- Born: August 15, 1959 (age 66) United States
- Occupations: Film director; screenwriter;
- Spouse: Mary Stuart Masterson ​ ​(m. 2000; div. 2004)​

= Damon Santostefano =

American director, screenwriter (b. 1959)

Damon Santostefano (born August 15, 1959) is an American film and television director and screenwriter. He is best known for directing the 1999 Warner Brothers feature film Three to Tango starring Matthew Perry, Neve Campbell and Dylan McDermott; Bring It On Again; and the television series Clueless.

==Biography==
Santostefano was performing stand-up comedy in his hometown of Boston during his teens. While attending New York University Film School he began working professionally as a director, creating short films and documentaries. After college, he established a production company where he developed and directed film and television projects for HBO, Showtime, PBS and Paramount Television. He also directed several Off-Broadway stage productions including plays at The American Place Theatre. For the BAM Festival, he directed Stockhausen's contemporary opera Leben.

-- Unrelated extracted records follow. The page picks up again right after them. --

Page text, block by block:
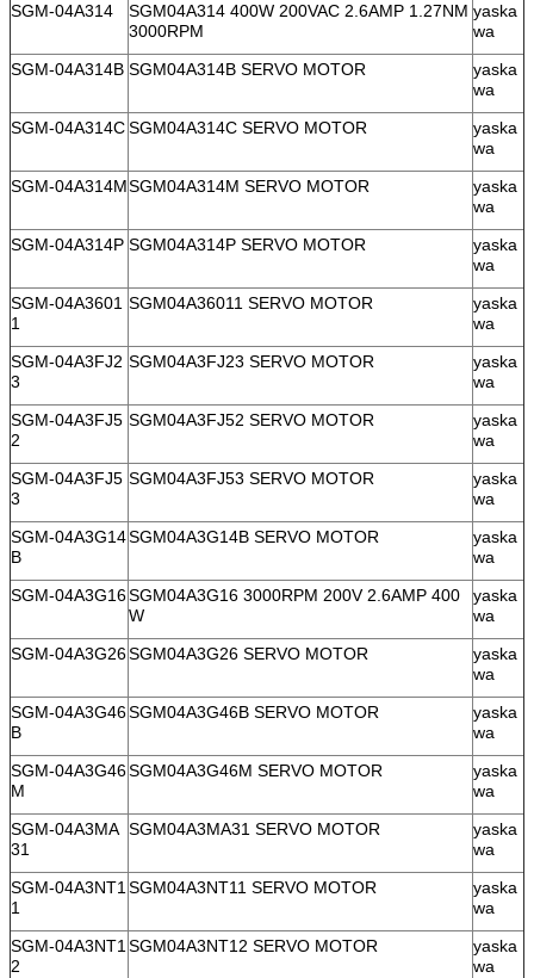
SGM-04A314
SGM04A314 400W 200VAC 2.6AMP 1.27NM
3000RPM
yaska
wa
SGM-04A314B SGM04A314B SERVO MOTOR
yaska
wa
SGM-04A314CSGM04A314C SERVO MOTOR
yaska
wa
SGM-04A314MSGM04A314M SERVO MOTOR
yaska
wa
SGM-04A314P SGM04A314P SERVO MOTOR
yaska
wa
SGM-04A3601
1
SGM04A36011 SERVO MOTOR
yaska
wa
SGM-04A3FJ2
3
SGM04A3FJ23 SERVO MOTOR
yaska
wa
SGM-04A3FJ5
2
SGM04A3FJ52 SERVO MOTOR
yaska
wa
SGM-04A3FJ5
3
SGM04A3FJ53 SERVO MOTOR
yaska
wa
SGM-04A3G14
B
SGM04A3G14B SERVO MOTOR
yaska
wa
SGM-04A3G16SGM04A3G16 3000RPM 200V 2.6AMP 400
W
yaska
wa
SGM-04A3G26SGM04A3G26 SERVO MOTOR
yaska
wa
SGM-04A3G46
B
SGM04A3G46B SERVO MOTOR
yaska
wa
SGM-04A3G46
M
SGM04A3G46M SERVO MOTOR
yaska
wa
SGM-04A3MA
31
SGM04A3MA31 SERVO MOTOR
yaska
wa
SGM-04A3NT1
1
SGM04A3NT11 SERVO MOTOR
yaska
wa
SGM-04A3NT1
2
SGM04A3NT12 SERVO MOTOR
yaska
wa
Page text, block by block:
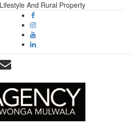
And Rural Property
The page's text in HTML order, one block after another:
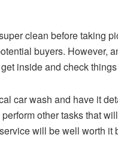
clean before taking
buyers. However,
inside and check
car wash and have it
other tasks that
will be well worth it
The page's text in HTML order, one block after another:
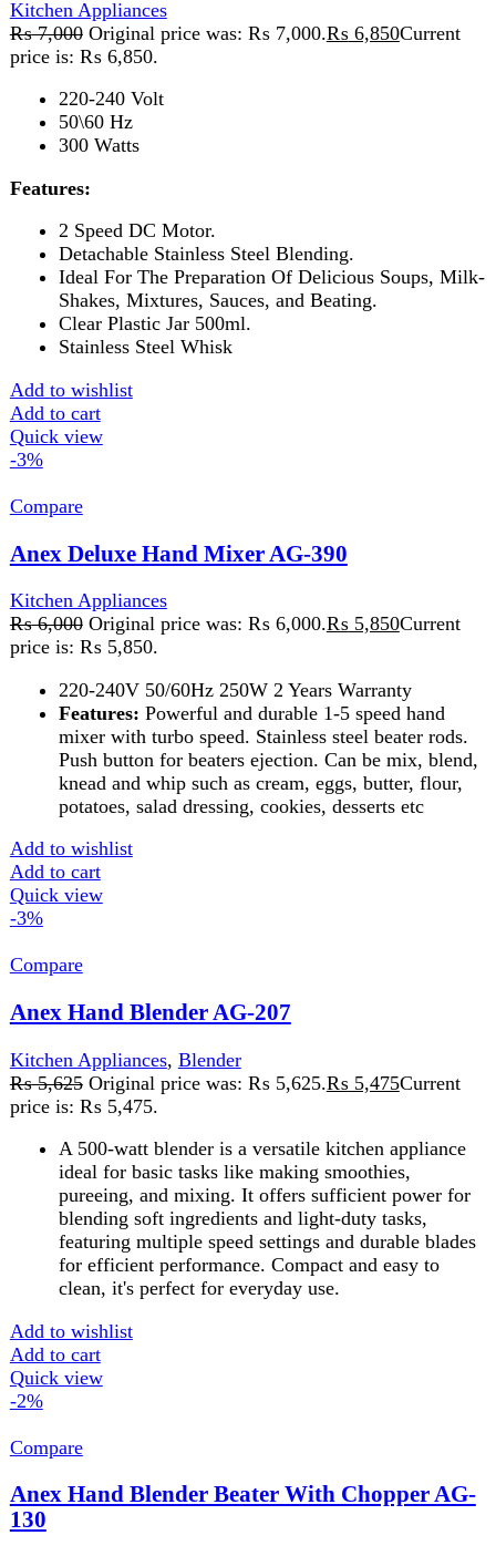
Clear Plastic Jar 500ml.
Stainless Steel Whisk
Add to cart
Quick view
Compare
Anex Deluxe Hand Mixer AG-390
Kitchen Appliances
6,000 Original price was: ₨ 6,000.₨5,850Current
price is: ₨ 5,850.
220-240V 50/60Hz 250W 2 Years Warranty
mixer with turbo speed. Stainless steel beater rods.
Push button for beaters ejection. Can be mix, blend,
knead and whip such as cream, eggs, butter, flour,
Add to wishlist
Add to cart
Quick view
-3%
Compare
Anex Hand Blender AG-207
Kitchen Appliances,Blender
5,625 Original price was: ₨ 5,625.₨5,475Current
price is: ₨ 5,475.
A 500-watt blender is a versatile kitchen appliance
ideal for basic tasks like making smoothies,
pureeing, and mixing. It offers sufficient power for
blending soft ingredients and light-duty tasks,
featuring multiple speed settings and durable blades
for efficient performance. Compact and easy to
clean, it's perfect for everyday use.
Add to cart
Quick view
-2%
Anex Hand Blender Beater With Chopper AG-
130
Kitchen Appliances ,Blender
11,025 Original price was:
₨ 11,025.₨10,825Current price is: ₨ 10,825.
Brand Anex
Blend
beat
chop
shred
Ahand blender with beater and chopper
kitchen tool for blending, whisking, and chopping. It’s
convenience in cooking and baking
Add to wishlist
Add to cart
Quick view
-2%
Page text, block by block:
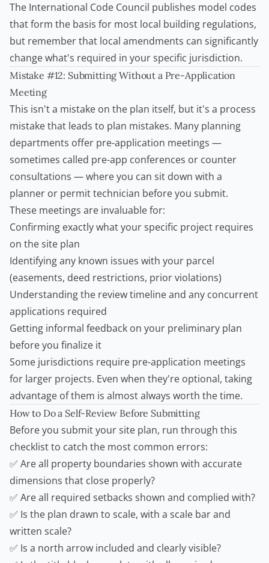
The International Code Council publishes model codes
that form the basis for most local building regulations,
but remember that local amendments can significantly
change what's required in your specific jurisdiction.
Mistake #12: Submitting Without a Pre-Application
Meeting
This isn't a mistake on the plan itself, but it's a process
mistake that leads to plan mistakes. Many planning
departments offer pre-application meetings —
sometimes called pre-app conferences or counter
consultations — where you can sit down with a
planner or permit technician before you submit.
These meetings are invaluable for:
Confirming exactly what your specific project requires
on the site plan
Identifying any known issues with your parcel
(easements, deed restrictions, prior violations)
Understanding the review timeline and any concurrent
applications required
Getting informal feedback on your preliminary plan
before you finalize it
Some jurisdictions require pre-application meetings
for larger projects. Even when they're optional, taking
advantage of them is almost always worth the time.
How to Do a Self-Review Before Submitting
Before you submit your site plan, run through this
checklist to catch the most common errors:
✅ Are all property boundaries shown with accurate
dimensions that close properly?
✅ Are all required setbacks shown and complied with?
✅ Is the plan drawn to scale, with a scale bar and
written scale?
✅ Is a north arrow included and clearly visible?
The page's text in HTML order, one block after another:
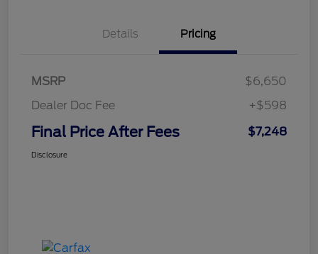
Details Pricing
MSRP
$6,650
Dealer Doc Fee
+$598
Final Price After Fees $7,248
Disclosure
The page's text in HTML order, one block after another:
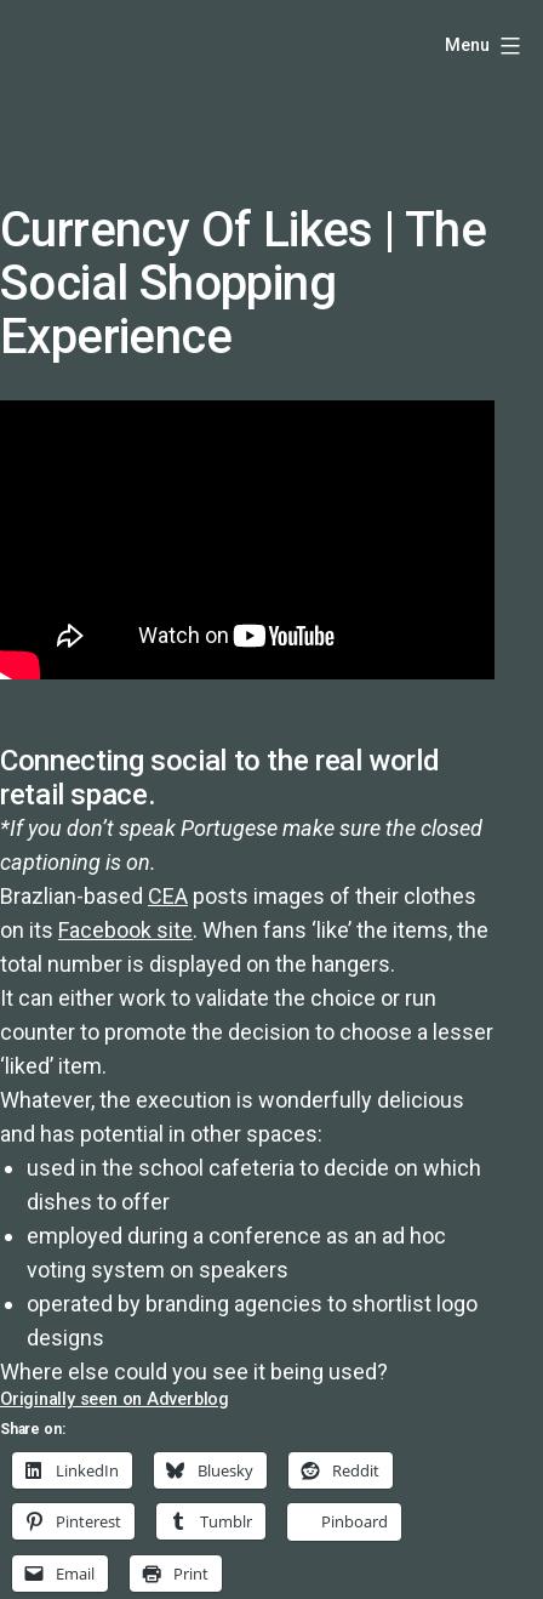
producer
and
speaker
coach
-
Menu
Currency Of Likes | The
Social Shopping
Experience
Connecting social to the real world
retail space.
*If you don’t speak Portugese make sure the closed
captioning is on.
Brazlian-based CEA posts images of their clothes
on its Facebook site. When fans ‘like’ the items, the
total number is displayed on the hangers.
It can either work to validate the choice or run
counter to promote the decision to choose a lesser
‘liked’ item.
Whatever, the execution is wonderfully delicious
and has potential in other spaces:
used in the school cafeteria to decide on which
dishes to offer
employed during a conference as an ad hoc
voting system on speakers
operated by branding agencies to shortlist logo
designs
Where else could you see it being used?
Originally seen on Adverblog
Share on:
LinkedIn Bluesky Reddit
Pinterest Tumblr Pinboard
Email Print
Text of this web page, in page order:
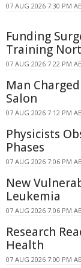
07 AUG 2026 7:30 PM
Funding
Training
07 AUG 2026 7:22 PM
Man
Salon
07 AUG 2026 7:12 PM
Physicists
Phases
07 AUG 2026 7:06 PM
New
Leukemia
07 AUG 2026 7:06 PM
Research
Health
07 AUG 2026 7:00 PM
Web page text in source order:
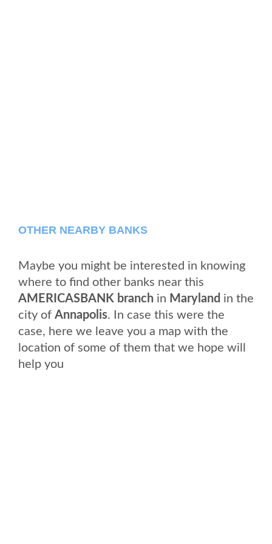
OTHER NEARBY BANKS
Maybe you might be interested in knowing
where to find other banks near this
AMERICASBANK branch in Maryland in the
city of Annapolis. In case this were the
case, here we leave you a map with the
location of some of them that we hope will
help you
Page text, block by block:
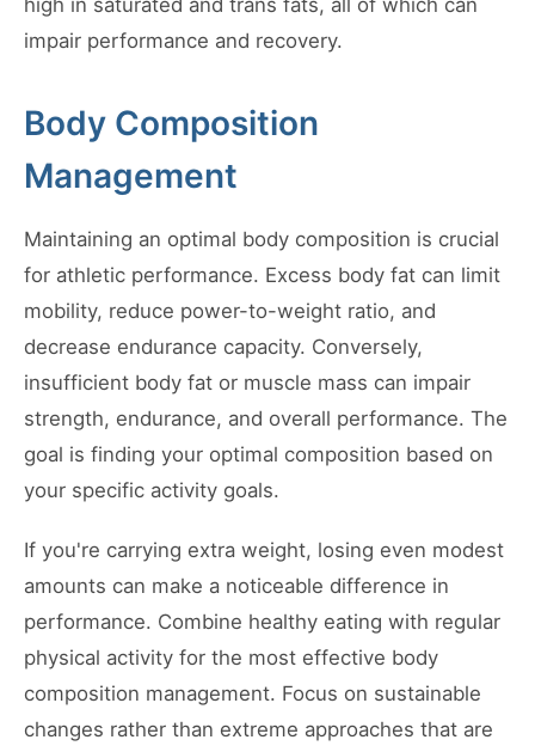
high in saturated and trans fats, all of which can
impair performance and recovery.
Body Composition
Management
Maintaining an optimal body composition is crucial
for athletic performance. Excess body fat can limit
mobility, reduce power-to-weight ratio, and
decrease endurance capacity. Conversely,
insufficient body fat or muscle mass can impair
strength, endurance, and overall performance. The
goal is finding your optimal composition based on
your specific activity goals.
If you're carrying extra weight, losing even modest
amounts can make a noticeable difference in
performance. Combine healthy eating with regular
physical activity for the most effective body
composition management. Focus on sustainable
changes rather than extreme approaches that are

Santostefano began a screenwriting career upon selling his first screenplay to Columbia Pictures and has since written and co-written screenplays for several studios.

==Filmography==
===Director===

====Film====
- Greenpoint: Turning the Tide (1981) (documentary short)
- Fright Show (1985)
- Scream Greats, Vol. 1 – "Tom Savini, Master of Horror Effects" (1986)
- Scream Greats, Vol. 2 – "Satanism and Witchcraft" (1986)
- Severed Ties (1992)
- Three to Tango (1999)
- Another Cinderella Story (2008)
- Last Man Running (2003)
- Bring It On Again (2004)
- Best Player (2011)
- A Cinderella Story: Once Upon a Song (2011)
- Pure Country: Pure Heart (2017)

====Television====
- The Adventures of Pete & Pete – episode "Yellow Fever" (1994)
- Bob and Sully (1995)
- Skwids (1996)
- Clueless (1996)
- The High Life (1996)
- Honey, I Shrunk the Kids: The TV Show (1997)
- The War Next Door (2000)
- The District – episode "Rage Against the Machine" (2001)

===Writer===
- Last Man Running (2003)

==Awards==
- CableACE Award – Best Series (The Adventures of Pete and Pete)

==Personal life==
Santostefano was engaged to actress Mary Stuart Masterson in 1999. They married in 2000 and divorced in 2004.